Supplied records ->
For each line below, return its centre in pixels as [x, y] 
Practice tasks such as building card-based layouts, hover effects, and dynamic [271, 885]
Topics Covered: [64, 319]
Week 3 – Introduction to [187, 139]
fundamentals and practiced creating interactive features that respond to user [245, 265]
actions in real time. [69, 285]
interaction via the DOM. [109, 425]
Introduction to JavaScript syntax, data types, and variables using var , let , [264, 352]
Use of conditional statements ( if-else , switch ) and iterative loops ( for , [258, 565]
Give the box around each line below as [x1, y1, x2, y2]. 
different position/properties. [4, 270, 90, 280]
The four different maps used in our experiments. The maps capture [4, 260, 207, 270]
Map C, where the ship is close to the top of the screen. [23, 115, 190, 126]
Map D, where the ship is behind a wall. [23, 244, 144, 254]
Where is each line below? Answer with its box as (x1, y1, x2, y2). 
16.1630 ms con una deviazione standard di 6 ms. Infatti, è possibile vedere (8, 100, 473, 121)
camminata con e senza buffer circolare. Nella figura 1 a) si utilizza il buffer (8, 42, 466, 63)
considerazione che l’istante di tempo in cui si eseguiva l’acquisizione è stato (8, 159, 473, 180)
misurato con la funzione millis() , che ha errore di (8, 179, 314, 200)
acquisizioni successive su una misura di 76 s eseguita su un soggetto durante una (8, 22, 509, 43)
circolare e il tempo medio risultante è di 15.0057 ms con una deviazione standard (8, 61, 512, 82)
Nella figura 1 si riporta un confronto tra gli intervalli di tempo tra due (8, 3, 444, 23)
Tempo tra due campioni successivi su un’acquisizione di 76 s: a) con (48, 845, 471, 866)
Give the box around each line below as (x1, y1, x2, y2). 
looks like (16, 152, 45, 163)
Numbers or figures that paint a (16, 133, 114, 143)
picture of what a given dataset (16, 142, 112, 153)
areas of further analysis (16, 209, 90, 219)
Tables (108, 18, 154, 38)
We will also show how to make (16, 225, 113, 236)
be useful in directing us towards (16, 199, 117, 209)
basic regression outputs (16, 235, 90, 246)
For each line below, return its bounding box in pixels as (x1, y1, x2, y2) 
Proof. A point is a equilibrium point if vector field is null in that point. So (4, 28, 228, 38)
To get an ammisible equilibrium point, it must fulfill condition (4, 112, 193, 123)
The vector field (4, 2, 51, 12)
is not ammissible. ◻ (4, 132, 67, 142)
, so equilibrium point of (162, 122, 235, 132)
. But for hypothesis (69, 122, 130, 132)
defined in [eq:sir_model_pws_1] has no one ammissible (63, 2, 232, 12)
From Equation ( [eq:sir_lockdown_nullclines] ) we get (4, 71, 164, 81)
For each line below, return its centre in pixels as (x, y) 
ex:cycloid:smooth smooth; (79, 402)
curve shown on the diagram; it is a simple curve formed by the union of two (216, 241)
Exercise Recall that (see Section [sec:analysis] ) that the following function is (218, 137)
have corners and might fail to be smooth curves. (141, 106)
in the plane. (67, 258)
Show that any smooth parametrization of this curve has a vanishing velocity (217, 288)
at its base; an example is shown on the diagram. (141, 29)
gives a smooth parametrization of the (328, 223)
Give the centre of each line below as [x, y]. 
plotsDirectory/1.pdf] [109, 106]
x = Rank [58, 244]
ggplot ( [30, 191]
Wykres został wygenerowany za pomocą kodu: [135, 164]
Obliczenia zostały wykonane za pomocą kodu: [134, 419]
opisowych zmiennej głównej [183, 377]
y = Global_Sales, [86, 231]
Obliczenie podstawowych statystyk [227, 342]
---
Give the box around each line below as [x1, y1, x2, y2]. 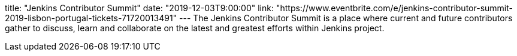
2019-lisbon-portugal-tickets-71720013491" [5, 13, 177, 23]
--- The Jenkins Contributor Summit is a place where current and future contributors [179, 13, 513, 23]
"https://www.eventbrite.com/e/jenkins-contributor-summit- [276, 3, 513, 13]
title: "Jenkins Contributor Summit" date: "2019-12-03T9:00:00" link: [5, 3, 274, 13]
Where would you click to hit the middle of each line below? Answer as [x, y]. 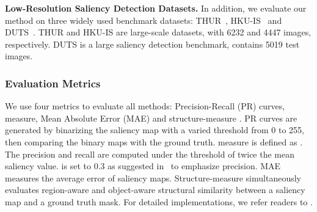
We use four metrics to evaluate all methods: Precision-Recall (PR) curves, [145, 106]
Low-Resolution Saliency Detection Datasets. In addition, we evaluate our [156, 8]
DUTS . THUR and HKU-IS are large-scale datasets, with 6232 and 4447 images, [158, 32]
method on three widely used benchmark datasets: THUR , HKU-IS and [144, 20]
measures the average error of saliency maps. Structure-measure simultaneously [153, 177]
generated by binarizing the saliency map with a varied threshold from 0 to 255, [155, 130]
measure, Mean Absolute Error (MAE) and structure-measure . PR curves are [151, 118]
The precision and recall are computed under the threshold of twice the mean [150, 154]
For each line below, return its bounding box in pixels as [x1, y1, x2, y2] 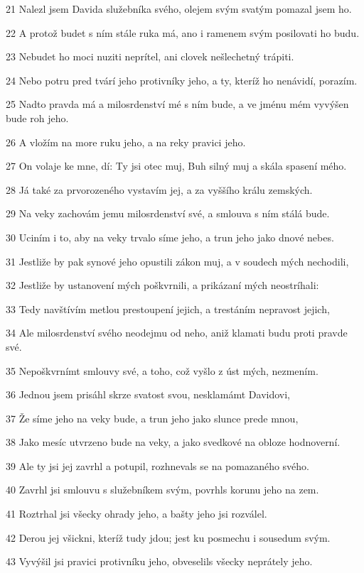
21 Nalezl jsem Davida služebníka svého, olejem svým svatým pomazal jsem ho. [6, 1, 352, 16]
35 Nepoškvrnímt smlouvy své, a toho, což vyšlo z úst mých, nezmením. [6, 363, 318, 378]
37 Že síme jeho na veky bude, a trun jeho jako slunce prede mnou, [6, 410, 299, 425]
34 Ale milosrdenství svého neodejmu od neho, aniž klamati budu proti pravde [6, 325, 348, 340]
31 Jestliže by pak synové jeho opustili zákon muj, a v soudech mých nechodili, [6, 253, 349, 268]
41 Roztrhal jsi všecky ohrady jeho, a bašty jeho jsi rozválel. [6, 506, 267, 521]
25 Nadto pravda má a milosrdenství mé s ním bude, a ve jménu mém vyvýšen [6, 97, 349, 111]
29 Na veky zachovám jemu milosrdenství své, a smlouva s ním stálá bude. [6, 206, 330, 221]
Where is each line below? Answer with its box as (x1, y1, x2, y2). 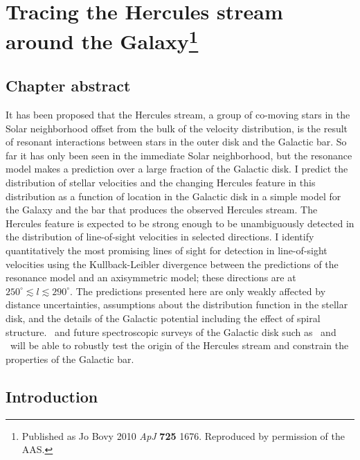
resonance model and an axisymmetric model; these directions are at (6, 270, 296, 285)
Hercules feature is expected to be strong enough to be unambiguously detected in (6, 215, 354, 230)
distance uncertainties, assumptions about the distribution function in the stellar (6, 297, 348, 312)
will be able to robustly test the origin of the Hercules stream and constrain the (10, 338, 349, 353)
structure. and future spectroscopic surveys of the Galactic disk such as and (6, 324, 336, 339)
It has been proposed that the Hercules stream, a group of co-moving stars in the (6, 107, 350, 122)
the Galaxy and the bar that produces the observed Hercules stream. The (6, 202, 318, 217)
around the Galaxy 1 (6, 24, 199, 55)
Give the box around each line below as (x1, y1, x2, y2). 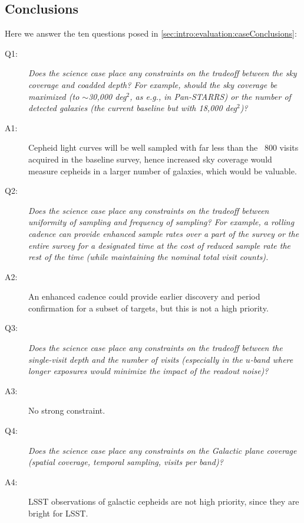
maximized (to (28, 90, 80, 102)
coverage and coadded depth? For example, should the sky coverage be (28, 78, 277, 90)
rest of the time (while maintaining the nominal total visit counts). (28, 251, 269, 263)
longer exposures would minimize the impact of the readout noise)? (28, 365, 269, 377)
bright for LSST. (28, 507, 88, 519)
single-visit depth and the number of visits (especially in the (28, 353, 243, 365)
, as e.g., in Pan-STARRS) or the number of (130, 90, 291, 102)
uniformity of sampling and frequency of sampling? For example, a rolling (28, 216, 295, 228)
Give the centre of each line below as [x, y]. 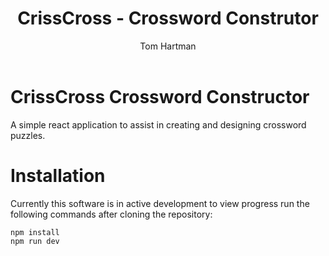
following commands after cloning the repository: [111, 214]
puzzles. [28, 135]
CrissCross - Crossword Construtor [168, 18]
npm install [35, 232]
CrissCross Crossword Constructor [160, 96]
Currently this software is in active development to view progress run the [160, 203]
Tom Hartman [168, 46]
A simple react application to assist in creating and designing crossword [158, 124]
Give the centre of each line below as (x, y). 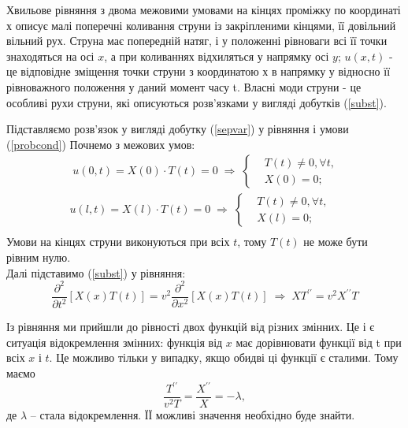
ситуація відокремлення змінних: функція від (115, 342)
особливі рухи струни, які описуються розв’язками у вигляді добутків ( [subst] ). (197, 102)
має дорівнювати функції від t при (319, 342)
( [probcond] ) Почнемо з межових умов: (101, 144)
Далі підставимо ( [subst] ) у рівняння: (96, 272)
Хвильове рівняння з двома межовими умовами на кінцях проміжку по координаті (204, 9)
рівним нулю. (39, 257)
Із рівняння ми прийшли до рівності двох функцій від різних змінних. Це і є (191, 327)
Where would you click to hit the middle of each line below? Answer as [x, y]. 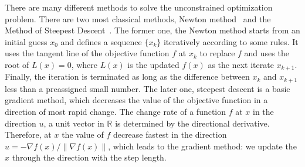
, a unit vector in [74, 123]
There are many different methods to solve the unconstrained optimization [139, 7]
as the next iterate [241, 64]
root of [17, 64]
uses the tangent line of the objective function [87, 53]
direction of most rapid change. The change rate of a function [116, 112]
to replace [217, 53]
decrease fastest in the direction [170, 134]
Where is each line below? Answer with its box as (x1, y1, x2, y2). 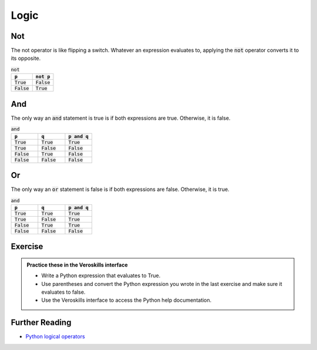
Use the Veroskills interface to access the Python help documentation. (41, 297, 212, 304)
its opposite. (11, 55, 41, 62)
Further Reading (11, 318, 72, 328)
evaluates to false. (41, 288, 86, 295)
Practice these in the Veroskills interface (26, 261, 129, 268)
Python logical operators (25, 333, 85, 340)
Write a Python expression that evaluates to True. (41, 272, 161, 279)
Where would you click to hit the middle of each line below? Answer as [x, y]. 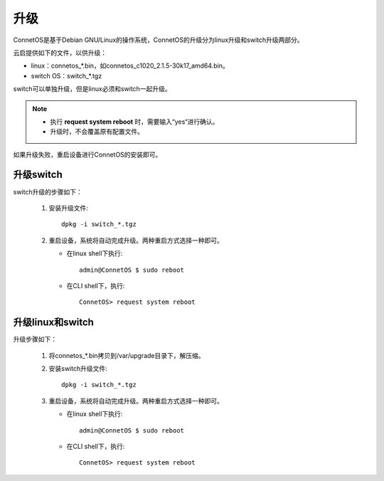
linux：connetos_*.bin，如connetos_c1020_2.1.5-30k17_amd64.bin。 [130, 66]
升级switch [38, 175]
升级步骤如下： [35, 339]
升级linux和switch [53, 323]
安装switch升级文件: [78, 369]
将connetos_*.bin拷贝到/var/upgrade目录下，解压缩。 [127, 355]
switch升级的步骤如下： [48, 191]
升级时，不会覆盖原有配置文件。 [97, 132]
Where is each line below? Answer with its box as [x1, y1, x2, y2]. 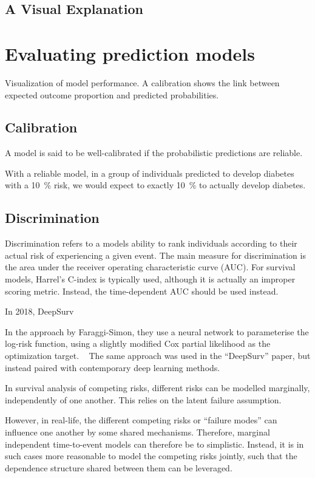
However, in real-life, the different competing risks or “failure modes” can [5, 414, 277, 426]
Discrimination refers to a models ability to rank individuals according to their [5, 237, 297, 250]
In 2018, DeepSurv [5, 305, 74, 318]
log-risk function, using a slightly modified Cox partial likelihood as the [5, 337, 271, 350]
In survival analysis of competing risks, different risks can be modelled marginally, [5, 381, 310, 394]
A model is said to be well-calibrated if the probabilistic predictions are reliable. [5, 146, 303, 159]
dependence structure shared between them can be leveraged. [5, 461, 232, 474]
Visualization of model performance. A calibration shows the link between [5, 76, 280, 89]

Assignment ->
Beginning with the line holding "areas of further analysis (16, 209, 90, 219)" and ending with the line holding "pixels as (x1, y1, x2, y2)", write out the stretch of material above exactly; add no further lines.

Solution to this problem ->
areas of further analysis (16, 209, 90, 219)
Tables (108, 18, 154, 38)
We will also show how to make (16, 225, 113, 236)
be useful in directing us towards (16, 199, 117, 209)
basic regression outputs (16, 235, 90, 246)
For each line below, return its bounding box in pixels as (x1, y1, x2, y2) 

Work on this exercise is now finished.